Anxiolytic-like effect of mirtazapine mediates its effect in the median raphe nucleus

Abstract

Mirtazapine, a noradrenergic and specific serotonergic antidepressant (NaSSA), blocks the α₂-adrenergic autoreceptors and heteroreceptors, which are responsible for controlling noradrenaline and 5-hydroxytryptamine (5-HT) release. Though preclinical and clinical studies have shown that mirtazapine exerts an anxiolytic action, its precise brain target sites remain unclear. In the present study, we investigated the brain area(s) in which mirtazapine exerts its anxiolytic-like effects on the expression of contextual conditioned freezing in rats. Mirtazapine (3 μg/site) was directly injected into three brain structures, the median raphe nucleus (MRN), hippocampus and amygdala. Freezing behavior tests were carried out 10 min after injections. Our results showed that the intra-MRN injection of mirtazapine reduced freezing significantly, whereas injections into the hippocampus or the amygdala did not. In addition, the intra-MRN injection of mirtazapine did not affect locomotor activity. These results suggest that the anxiolytic-like effect of mirtazapine might be mediated by its action on the MRN.

Introduction

Mirtazapine, an antagonist of central α₂-adrenergic autoreceptors and heteroreceptors, and postsynaptic 5-hydroxytryptamine₂ (5-HT₂) and 5-HT₃ receptors, achieves its unique therapeutic effect by enhancing noradrenaline and serotonin release (Millan, 2006, Yamauchi et al., 2012). Several clinical trials demonstrated the effectiveness of mirtazapine in the treatment of not only depression but also anxiety disorders, including post-traumatic stress disorder (Davidson et al., 2003), generalized anxiety disorder (Gambi et al., 2005), panic disorder (Ribeiro et al., 2001) and social anxiety disorder (Van Veen et al., 2002). Although its beneficial effects in relieving anxiety symptoms and curing anxiety disorders have been reported consistently, the mechanism by which mirtazapine exerts its anxiolytic effect has not been fully clarified.
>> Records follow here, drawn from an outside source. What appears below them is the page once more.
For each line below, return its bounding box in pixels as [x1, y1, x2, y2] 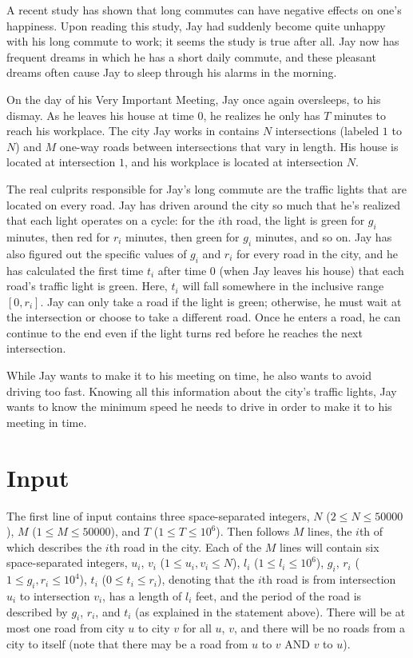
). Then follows [216, 523, 290, 540]
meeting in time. [6, 413, 87, 430]
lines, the [308, 523, 352, 540]
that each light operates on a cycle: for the [6, 212, 215, 229]
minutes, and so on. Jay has [255, 228, 392, 245]
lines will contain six [280, 538, 379, 555]
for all [182, 620, 212, 636]
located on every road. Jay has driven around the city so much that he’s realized [6, 196, 400, 213]
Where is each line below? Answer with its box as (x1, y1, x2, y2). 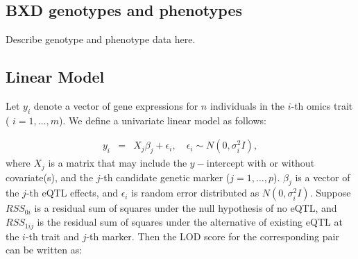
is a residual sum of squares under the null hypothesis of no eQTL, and (34, 201, 337, 215)
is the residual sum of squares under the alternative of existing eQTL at (37, 215, 343, 229)
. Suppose (309, 185, 351, 200)
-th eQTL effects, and (26, 185, 118, 200)
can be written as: (6, 242, 83, 257)
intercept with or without (206, 156, 315, 170)
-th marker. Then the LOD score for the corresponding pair (86, 228, 339, 243)
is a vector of (295, 169, 350, 184)
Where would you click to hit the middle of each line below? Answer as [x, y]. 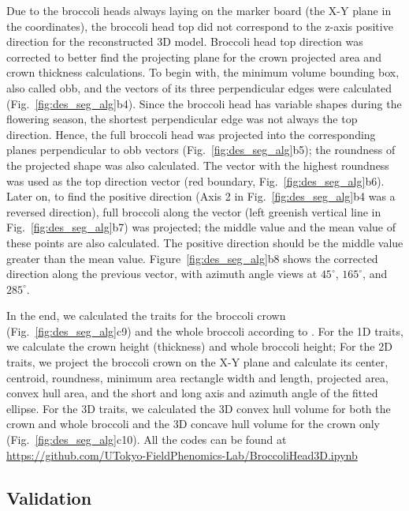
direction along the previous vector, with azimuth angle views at [162, 274]
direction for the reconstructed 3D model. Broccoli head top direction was [185, 41]
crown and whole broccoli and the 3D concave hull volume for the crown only [193, 424]
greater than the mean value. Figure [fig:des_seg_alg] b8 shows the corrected [192, 258]
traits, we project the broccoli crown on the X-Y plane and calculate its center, [197, 362]
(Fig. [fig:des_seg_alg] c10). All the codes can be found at [147, 440]
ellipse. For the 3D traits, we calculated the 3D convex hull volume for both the [199, 408]
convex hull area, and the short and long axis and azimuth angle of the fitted [192, 393]
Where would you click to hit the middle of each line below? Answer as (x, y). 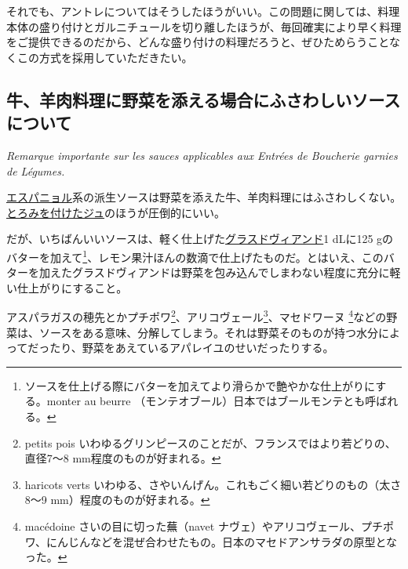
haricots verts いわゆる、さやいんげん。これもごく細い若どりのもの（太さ (213, 484)
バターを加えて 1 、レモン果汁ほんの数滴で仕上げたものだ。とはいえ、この (195, 256)
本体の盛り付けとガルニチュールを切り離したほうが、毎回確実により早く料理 (204, 26)
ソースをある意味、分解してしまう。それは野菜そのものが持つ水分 (209, 332)
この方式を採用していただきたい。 (105, 57)
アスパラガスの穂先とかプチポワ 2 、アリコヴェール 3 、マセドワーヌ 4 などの (197, 316)
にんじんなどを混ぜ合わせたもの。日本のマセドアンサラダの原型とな (221, 541)
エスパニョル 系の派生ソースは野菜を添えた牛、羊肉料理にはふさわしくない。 (204, 197)
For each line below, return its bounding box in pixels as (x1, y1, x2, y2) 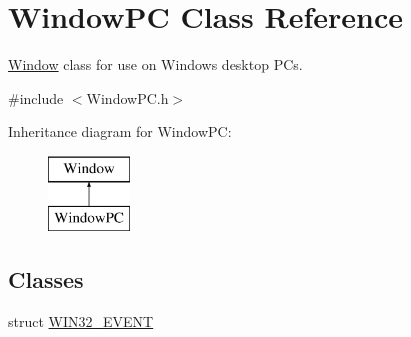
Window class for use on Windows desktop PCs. (8, 54, 303, 75)
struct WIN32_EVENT (8, 311, 154, 332)
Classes (8, 264, 84, 295)
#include (8, 87, 64, 108)
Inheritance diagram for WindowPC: (8, 121, 232, 142)
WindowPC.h (86, 87, 169, 108)
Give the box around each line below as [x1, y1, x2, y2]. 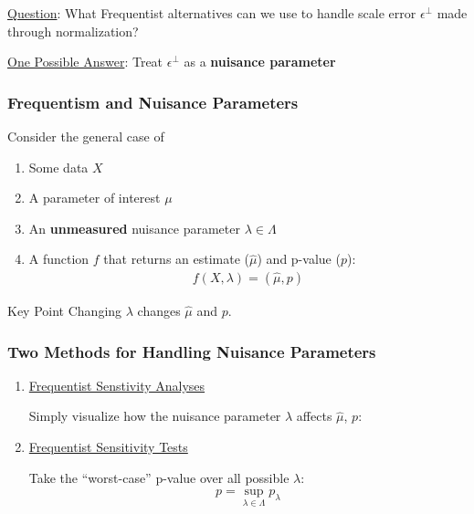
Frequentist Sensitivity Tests [28, 437, 188, 456]
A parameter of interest [28, 188, 161, 207]
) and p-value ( [257, 249, 341, 268]
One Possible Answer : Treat [7, 52, 163, 71]
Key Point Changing [7, 301, 122, 320]
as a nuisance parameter [184, 52, 336, 71]
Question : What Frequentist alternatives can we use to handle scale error [7, 4, 416, 22]
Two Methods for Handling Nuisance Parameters [7, 340, 376, 362]
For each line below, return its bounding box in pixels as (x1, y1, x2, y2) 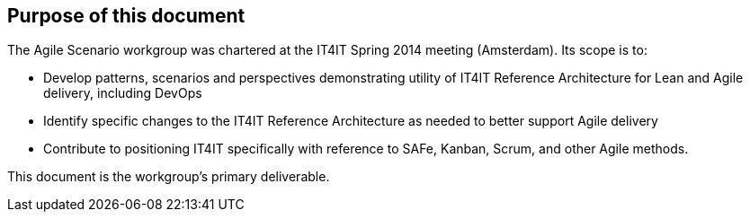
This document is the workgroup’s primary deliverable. (7, 169, 330, 185)
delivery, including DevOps (43, 85, 202, 101)
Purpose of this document (7, 4, 246, 27)
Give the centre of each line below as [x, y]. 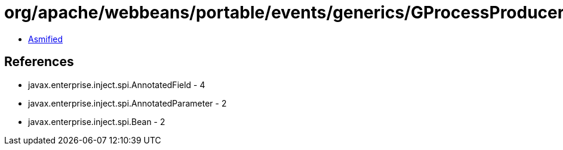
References [39, 62]
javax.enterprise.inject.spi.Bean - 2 [97, 121]
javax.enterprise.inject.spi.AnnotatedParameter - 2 [127, 103]
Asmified [46, 39]
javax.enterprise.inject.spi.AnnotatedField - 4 [117, 85]
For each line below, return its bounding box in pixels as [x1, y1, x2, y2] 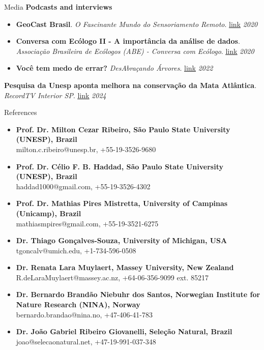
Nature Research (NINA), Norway [16, 299, 140, 310]
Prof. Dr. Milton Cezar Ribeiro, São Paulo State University [16, 124, 230, 134]
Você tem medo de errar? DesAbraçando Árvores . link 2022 [16, 63, 213, 73]
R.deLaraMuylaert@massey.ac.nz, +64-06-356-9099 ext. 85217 [16, 272, 209, 282]
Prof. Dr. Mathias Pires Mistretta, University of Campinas [16, 198, 228, 209]
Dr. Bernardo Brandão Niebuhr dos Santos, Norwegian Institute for [16, 289, 260, 300]
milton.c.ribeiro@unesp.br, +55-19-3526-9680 [16, 143, 156, 154]
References [4, 107, 37, 118]
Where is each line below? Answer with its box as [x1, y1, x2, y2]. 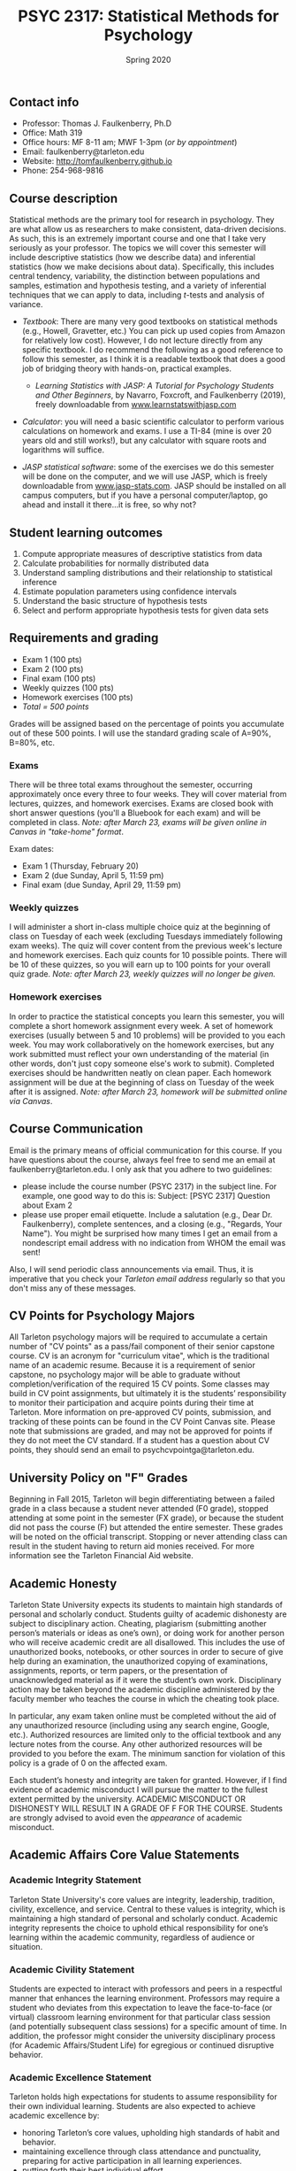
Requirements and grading [9, 630, 159, 645]
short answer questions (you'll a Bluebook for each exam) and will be [9, 807, 261, 818]
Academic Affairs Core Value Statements [9, 1848, 240, 1863]
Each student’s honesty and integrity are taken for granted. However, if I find [9, 1774, 287, 1785]
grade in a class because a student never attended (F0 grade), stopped [9, 1503, 269, 1514]
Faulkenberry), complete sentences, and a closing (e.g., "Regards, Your [21, 1218, 283, 1229]
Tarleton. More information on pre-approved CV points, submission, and [9, 1407, 272, 1418]
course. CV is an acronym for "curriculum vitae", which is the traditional [9, 1350, 269, 1361]
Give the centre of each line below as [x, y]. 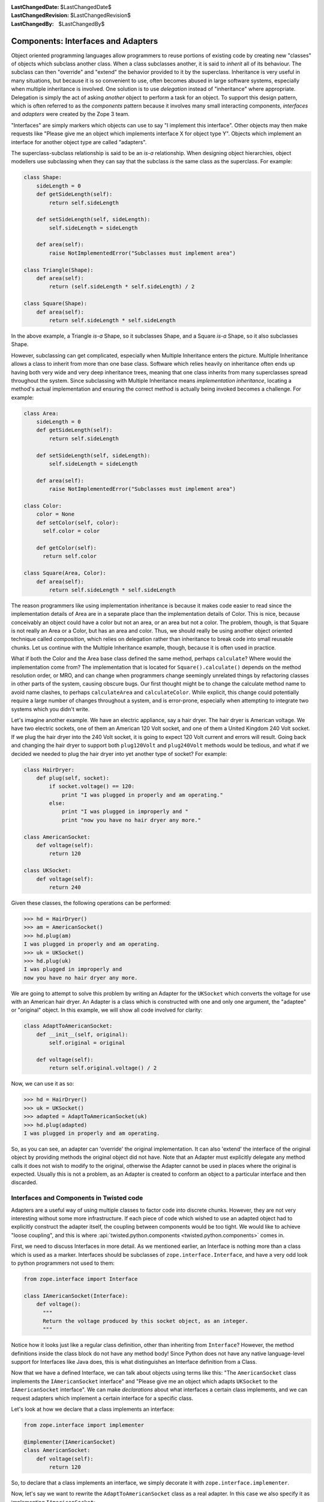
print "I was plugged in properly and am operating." [142, 795]
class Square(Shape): [55, 304]
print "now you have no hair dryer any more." [131, 820]
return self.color [70, 556]
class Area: [41, 413]
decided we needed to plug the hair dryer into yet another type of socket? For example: [119, 753]
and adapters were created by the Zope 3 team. [70, 114]
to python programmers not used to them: [63, 1263]
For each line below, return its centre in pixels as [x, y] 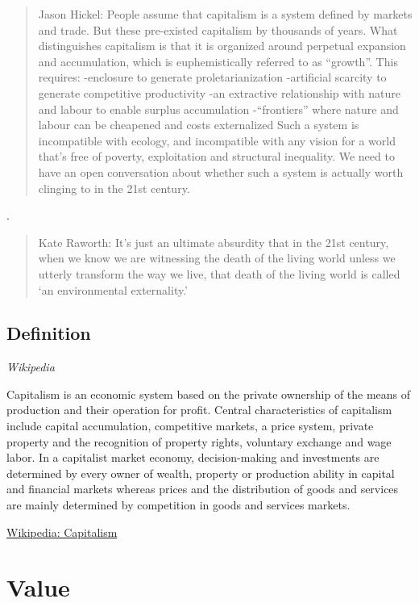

Evidence from animal experiments also supports the anxiolytic-like effect of mirtazapine. The systemic administration of mirtazapine decreases conditioned freezing behavior in the contextual fear conditioning model (Kakui et al., 2009). A number of studies have demonstrated the reliability of the fear conditioning test as a behavioral paradigm with which to clarify the mechanisms involved in fear and anxiety and to evaluate the efficacy of therapeutic agents such as SSRIs and benzodiazepines in the treatment of anxiety disorders (Inoue et al., 2011). Studies using an in vivo microdialysis technique have found that the acute systemic administration of mirtazapine increases extracellular serotonin concentrations in the hippocampus but not the prefrontal cortex of rats (Yamauchi et al., 2012), suggesting that the anxiolytic effect of mirtazapine might be mediated by the facilitation of central 5-HT neurotransmission in the hippocampus.

In contextual fear conditioning, the amygdala and hippocampus are two main brain structures implicated in the acquisition, expression and retrieval of fear conditioning (LeDoux, 2000, Maren, 2008). In addition, the median raphe nucleus (MRN) also has an important role in the acquisition and expression of conditioned fear (Almada et al., 2009, Avanzi et al., 2003, Borelli et al., 2005). Lesions or inactivation of the MRN were shown to reduce the expression of contextual fear conditioning (Borelli et al., 2005, Silva et al., 2004). The MRN includes a great density of α₁-adrenoceptors and α₂-adrenoceptors in addition to the high density of 5-HT receptors (Day et al., 1997, Kia et al., 1996, Rosin et al., 1993, Talley et al., 1996). Administration of the α₂-adrenergic agonist, clonidine, into the MRN decreases the level of 5-HT in this nucleus, whereas the administration of an α₂-adrenergic antagonist into the MRN enhances 5-HT release (Adell and Artigas, 1999). These results suggest that α₁- and α₂-adrenoceptors in the MRN may affect contextual conditioned fear by increasing 5-HT release. However, little is known about the sites of anxiolytic action of mirtazapine in the brain.

The aim of this study is to clarify the brain regions where mirtazapine acts as an anxiolytic in contextual conditioned fear. In this study, we examined the effects of intracranial injections of mirtazapine administered directly into the amygdala, hippocampus or MRN on the expression of contextual conditioned fear by using freezing as an index of fear.